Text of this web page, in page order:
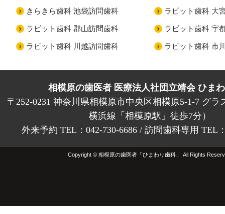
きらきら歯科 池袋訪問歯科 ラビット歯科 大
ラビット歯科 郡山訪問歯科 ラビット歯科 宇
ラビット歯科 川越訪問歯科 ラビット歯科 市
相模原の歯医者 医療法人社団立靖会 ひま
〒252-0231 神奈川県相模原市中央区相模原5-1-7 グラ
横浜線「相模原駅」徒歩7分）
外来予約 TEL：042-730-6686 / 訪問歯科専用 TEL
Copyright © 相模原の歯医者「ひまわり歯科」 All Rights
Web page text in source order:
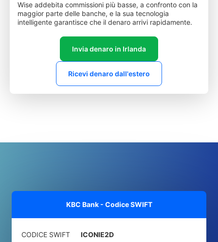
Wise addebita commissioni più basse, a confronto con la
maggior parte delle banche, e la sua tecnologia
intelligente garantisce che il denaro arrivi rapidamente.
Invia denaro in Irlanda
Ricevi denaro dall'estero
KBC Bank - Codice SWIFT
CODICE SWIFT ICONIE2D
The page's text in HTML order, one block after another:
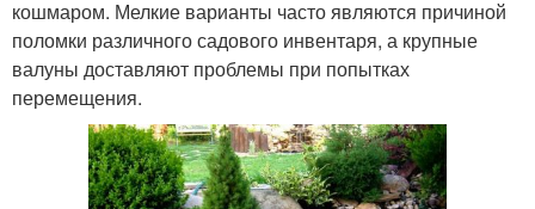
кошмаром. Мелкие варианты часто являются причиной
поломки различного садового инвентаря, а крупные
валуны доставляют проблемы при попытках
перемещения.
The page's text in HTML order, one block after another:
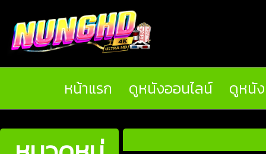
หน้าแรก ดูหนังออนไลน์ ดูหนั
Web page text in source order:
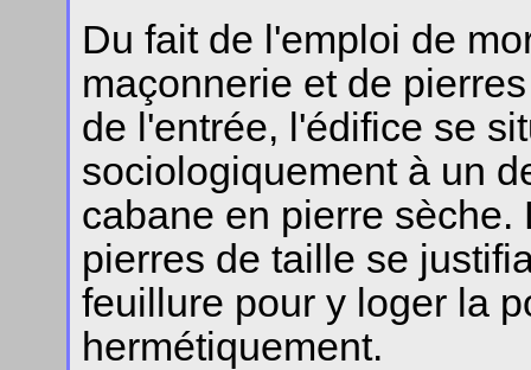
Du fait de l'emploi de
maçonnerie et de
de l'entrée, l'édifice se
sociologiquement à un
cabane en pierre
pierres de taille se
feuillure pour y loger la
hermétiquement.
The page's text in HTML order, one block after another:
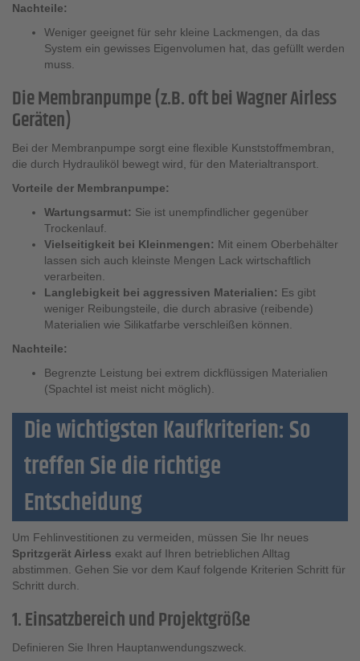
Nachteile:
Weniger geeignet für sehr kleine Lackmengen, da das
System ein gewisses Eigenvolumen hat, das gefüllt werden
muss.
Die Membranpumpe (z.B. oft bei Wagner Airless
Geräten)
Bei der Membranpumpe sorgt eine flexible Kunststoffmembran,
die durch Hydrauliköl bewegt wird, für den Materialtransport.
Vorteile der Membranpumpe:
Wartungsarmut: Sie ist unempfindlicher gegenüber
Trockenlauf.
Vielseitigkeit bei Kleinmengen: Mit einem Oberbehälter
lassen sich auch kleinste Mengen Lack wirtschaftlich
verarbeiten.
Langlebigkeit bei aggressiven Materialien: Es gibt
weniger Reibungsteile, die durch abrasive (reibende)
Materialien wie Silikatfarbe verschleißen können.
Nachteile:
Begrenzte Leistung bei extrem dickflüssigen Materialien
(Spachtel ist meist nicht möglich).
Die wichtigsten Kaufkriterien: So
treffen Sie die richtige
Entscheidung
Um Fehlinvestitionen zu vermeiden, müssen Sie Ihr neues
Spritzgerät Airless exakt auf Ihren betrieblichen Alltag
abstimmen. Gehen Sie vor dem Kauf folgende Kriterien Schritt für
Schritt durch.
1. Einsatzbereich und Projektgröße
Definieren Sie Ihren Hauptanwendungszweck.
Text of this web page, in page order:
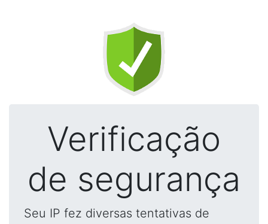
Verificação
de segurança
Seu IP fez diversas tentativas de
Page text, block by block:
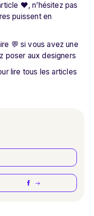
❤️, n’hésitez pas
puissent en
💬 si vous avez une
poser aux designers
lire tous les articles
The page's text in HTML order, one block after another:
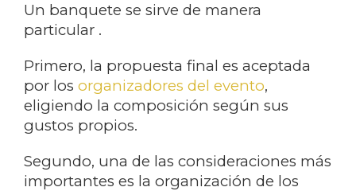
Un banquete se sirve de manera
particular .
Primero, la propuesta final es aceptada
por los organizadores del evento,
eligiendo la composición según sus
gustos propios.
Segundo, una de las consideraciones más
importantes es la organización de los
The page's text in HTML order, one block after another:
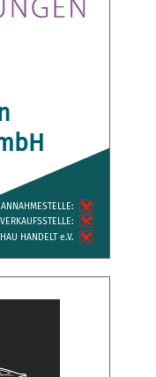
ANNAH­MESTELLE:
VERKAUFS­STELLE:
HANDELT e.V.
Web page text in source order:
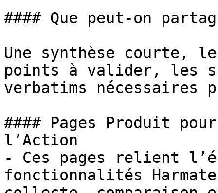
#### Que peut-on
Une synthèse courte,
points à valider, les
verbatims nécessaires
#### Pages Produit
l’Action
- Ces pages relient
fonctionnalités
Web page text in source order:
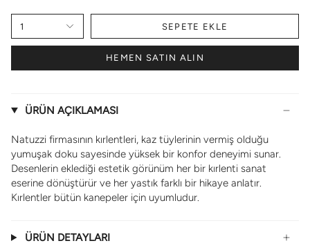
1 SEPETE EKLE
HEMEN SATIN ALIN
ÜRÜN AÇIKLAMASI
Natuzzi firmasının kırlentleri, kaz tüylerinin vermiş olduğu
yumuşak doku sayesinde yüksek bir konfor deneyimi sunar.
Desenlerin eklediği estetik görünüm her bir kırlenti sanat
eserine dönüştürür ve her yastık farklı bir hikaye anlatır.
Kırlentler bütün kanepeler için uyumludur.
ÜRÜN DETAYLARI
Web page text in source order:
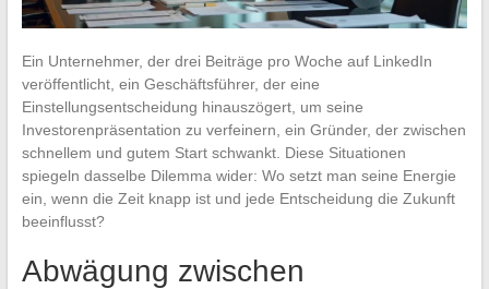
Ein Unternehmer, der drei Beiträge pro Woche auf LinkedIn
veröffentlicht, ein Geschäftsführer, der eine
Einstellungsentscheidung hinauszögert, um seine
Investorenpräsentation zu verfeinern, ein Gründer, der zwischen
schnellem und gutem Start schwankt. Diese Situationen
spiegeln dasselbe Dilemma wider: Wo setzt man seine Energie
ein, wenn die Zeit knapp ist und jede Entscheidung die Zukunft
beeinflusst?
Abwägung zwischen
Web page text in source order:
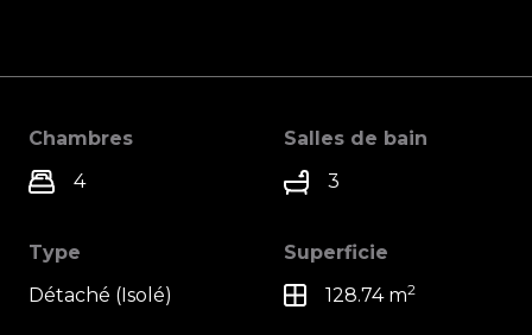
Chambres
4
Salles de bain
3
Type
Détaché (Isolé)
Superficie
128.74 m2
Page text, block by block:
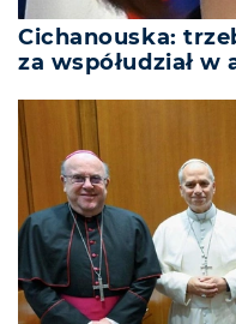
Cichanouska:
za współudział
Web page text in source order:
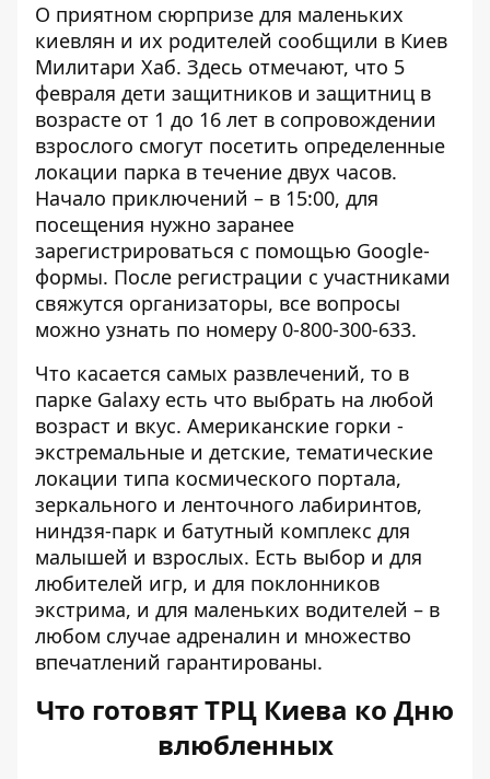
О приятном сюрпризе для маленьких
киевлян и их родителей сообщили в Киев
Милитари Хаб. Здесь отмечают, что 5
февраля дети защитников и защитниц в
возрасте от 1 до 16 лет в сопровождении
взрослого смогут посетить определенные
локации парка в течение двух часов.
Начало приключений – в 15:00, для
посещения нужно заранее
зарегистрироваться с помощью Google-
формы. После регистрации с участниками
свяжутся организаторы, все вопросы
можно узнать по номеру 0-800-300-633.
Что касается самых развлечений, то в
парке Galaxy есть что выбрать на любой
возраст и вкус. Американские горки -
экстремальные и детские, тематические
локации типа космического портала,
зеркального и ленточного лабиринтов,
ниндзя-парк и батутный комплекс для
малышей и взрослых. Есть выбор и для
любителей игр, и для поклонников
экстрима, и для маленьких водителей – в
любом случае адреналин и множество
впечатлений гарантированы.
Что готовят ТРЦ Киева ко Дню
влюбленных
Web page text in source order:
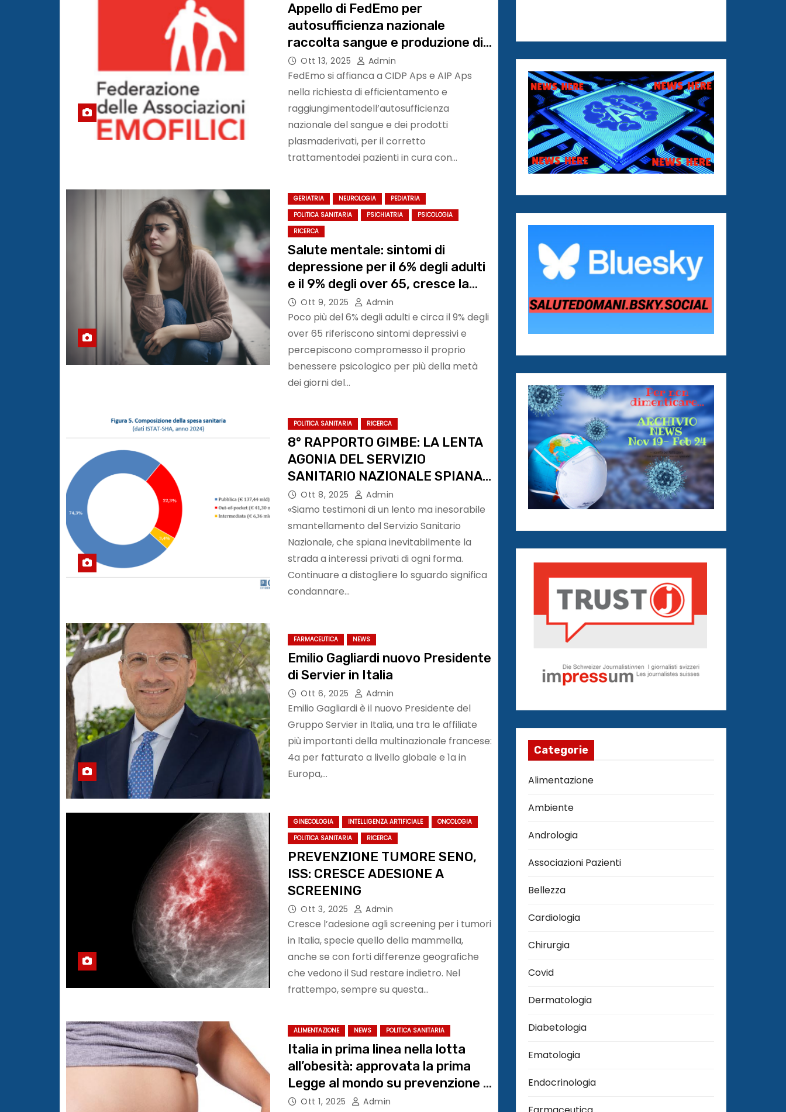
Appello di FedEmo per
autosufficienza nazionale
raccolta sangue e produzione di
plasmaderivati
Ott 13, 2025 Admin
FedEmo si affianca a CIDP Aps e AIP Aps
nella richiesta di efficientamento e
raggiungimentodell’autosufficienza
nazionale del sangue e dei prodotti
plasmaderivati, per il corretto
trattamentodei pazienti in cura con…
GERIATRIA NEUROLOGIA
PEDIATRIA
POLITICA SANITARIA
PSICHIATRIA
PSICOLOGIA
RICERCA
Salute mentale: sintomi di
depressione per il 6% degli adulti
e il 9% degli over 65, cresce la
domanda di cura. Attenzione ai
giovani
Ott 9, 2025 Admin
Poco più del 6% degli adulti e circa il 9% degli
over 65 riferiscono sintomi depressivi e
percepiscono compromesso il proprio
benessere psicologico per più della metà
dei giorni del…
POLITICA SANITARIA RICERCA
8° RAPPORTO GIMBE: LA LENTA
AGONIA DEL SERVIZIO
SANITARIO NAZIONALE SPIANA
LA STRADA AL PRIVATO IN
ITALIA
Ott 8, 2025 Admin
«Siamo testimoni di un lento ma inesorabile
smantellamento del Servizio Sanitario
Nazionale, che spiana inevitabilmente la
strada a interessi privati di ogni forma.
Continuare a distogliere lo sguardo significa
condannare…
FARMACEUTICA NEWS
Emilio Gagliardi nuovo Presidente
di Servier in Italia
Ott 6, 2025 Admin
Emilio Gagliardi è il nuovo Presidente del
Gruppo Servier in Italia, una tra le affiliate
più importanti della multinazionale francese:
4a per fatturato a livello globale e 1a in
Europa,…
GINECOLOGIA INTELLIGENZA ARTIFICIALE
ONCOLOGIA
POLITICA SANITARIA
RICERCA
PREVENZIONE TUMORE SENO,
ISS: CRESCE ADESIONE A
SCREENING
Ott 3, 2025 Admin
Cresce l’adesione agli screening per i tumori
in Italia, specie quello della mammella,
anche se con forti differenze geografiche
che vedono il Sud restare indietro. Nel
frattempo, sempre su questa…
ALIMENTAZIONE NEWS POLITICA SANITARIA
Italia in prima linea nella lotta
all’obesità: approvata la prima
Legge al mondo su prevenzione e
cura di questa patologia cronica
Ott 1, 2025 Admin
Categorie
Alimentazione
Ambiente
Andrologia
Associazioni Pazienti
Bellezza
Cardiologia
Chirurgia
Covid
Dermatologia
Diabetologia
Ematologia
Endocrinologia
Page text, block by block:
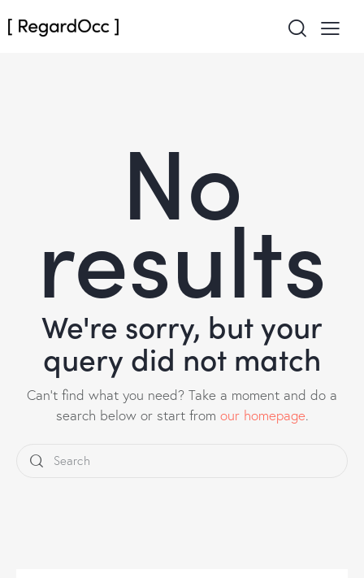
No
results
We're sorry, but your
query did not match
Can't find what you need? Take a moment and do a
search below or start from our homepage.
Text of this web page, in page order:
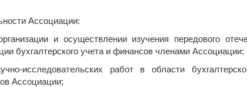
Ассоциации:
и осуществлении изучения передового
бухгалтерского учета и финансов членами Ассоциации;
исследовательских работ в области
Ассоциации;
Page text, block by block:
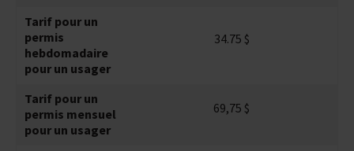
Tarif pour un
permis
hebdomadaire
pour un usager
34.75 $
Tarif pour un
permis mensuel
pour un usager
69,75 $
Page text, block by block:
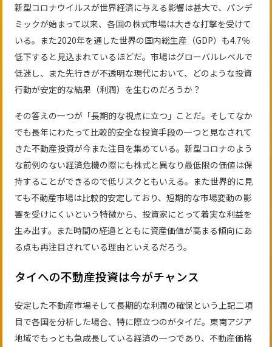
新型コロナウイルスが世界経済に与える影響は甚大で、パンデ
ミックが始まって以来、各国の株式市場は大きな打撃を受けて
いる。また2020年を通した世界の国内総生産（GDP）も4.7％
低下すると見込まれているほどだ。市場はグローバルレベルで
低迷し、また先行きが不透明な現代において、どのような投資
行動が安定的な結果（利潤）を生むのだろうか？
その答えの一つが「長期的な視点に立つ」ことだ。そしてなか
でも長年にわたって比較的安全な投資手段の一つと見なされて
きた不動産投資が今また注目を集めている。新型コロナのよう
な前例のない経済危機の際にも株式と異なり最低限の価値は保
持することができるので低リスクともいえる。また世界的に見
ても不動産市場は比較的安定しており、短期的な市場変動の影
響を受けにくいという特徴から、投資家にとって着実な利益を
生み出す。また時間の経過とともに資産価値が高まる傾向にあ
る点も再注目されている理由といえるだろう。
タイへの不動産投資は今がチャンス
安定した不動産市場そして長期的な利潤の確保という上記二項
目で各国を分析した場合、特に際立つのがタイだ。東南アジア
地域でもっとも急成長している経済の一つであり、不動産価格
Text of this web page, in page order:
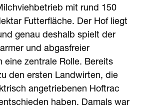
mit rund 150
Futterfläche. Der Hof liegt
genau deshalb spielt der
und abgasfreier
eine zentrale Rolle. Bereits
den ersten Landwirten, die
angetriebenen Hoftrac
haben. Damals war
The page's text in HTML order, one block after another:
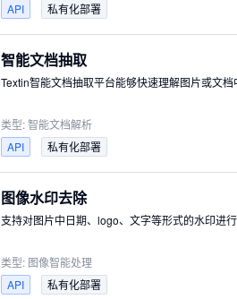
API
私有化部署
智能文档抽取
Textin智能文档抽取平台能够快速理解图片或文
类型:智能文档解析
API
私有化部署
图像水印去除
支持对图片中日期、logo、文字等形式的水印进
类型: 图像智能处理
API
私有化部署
++++++++++
## Problem statement
In the records above, find the line with "gustos propios.". Print exactly from there through the line with "Милитари Хаб. Здесь отмечают, что 5", minus the pictures.

## Result of the task
gustos propios.
Segundo, una de las consideraciones más
importantes es la organización de los
The page's text in HTML order, one block after another:
ANNAH­MESTELLE:
VERKAUFS­STELLE:
HANDELT e.V.
Web page text in source order:
#### Que peut-on
Une synthèse courte,
points à valider, les
verbatims nécessaires
#### Pages Produit
l’Action
- Ces pages relient
fonctionnalités
Web page text in source order:
1 SEPETE EKLE
HEMEN SATIN ALIN
ÜRÜN AÇIKLAMASI
Natuzzi firmasının kırlentleri, kaz tüylerinin vermiş olduğu
yumuşak doku sayesinde yüksek bir konfor deneyimi sunar.
Desenlerin eklediği estetik görünüm her bir kırlenti sanat
eserine dönüştürür ve her yastık farklı bir hikaye anlatır.
Kırlentler bütün kanepeler için uyumludur.
ÜRÜN DETAYLARI
Web page text in source order:
Ein Unternehmer, der drei Beiträge pro Woche auf LinkedIn
veröffentlicht, ein Geschäftsführer, der eine
Einstellungsentscheidung hinauszögert, um seine
Investorenpräsentation zu verfeinern, ein Gründer, der zwischen
schnellem und gutem Start schwankt. Diese Situationen
spiegeln dasselbe Dilemma wider: Wo setzt man seine Energie
ein, wenn die Zeit knapp ist und jede Entscheidung die Zukunft
beeinflusst?
Abwägung zwischen
Web page text in source order:
Chambres
4
Salles de bain
3
Type
Détaché (Isolé)
Superficie
128.74 m2
Page text, block by block:
Cichanouska:
za współudział
Web page text in source order:
О приятном сюрпризе для маленьких
киевлян и их родителей сообщили в Киев
Милитари Хаб. Здесь отмечают, что 5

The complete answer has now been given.